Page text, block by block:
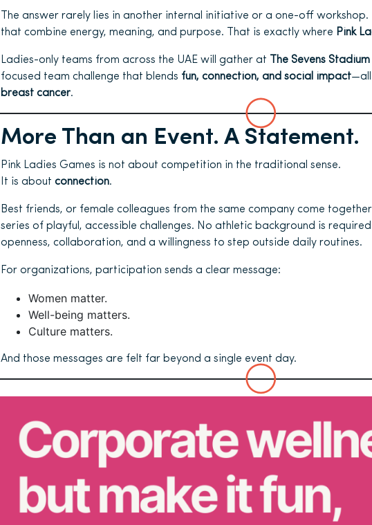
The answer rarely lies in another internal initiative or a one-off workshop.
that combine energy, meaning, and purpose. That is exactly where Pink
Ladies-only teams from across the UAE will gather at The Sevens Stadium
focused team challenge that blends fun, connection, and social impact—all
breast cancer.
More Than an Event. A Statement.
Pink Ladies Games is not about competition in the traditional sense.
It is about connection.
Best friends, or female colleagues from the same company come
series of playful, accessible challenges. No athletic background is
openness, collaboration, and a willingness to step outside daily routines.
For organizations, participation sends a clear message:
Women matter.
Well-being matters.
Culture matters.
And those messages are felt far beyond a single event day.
---
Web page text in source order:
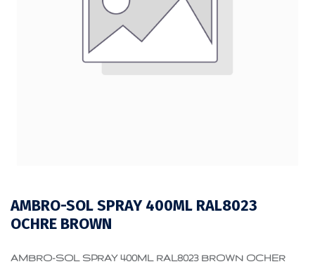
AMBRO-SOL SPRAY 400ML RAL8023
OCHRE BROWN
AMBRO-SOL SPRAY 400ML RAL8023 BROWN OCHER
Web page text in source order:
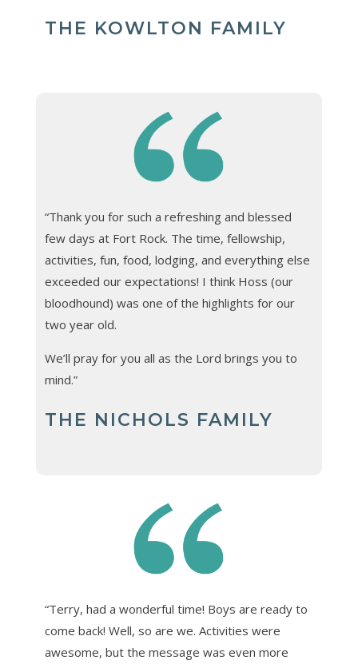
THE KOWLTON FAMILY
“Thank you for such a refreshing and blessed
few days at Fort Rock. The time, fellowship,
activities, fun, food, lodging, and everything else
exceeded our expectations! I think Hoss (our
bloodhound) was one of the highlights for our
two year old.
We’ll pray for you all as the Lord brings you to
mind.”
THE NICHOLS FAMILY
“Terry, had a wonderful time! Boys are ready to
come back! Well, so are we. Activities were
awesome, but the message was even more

**TASK STATEMENT**.
Within the material above, extract exactly the lines that start at the line containing "THE NICHOLS FAMILY" and stop after the line containing "awesome, but the message was even more", and only those.

**WORKED SOLUTION**.
THE NICHOLS FAMILY
“Terry, had a wonderful time! Boys are ready to
come back! Well, so are we. Activities were
awesome, but the message was even more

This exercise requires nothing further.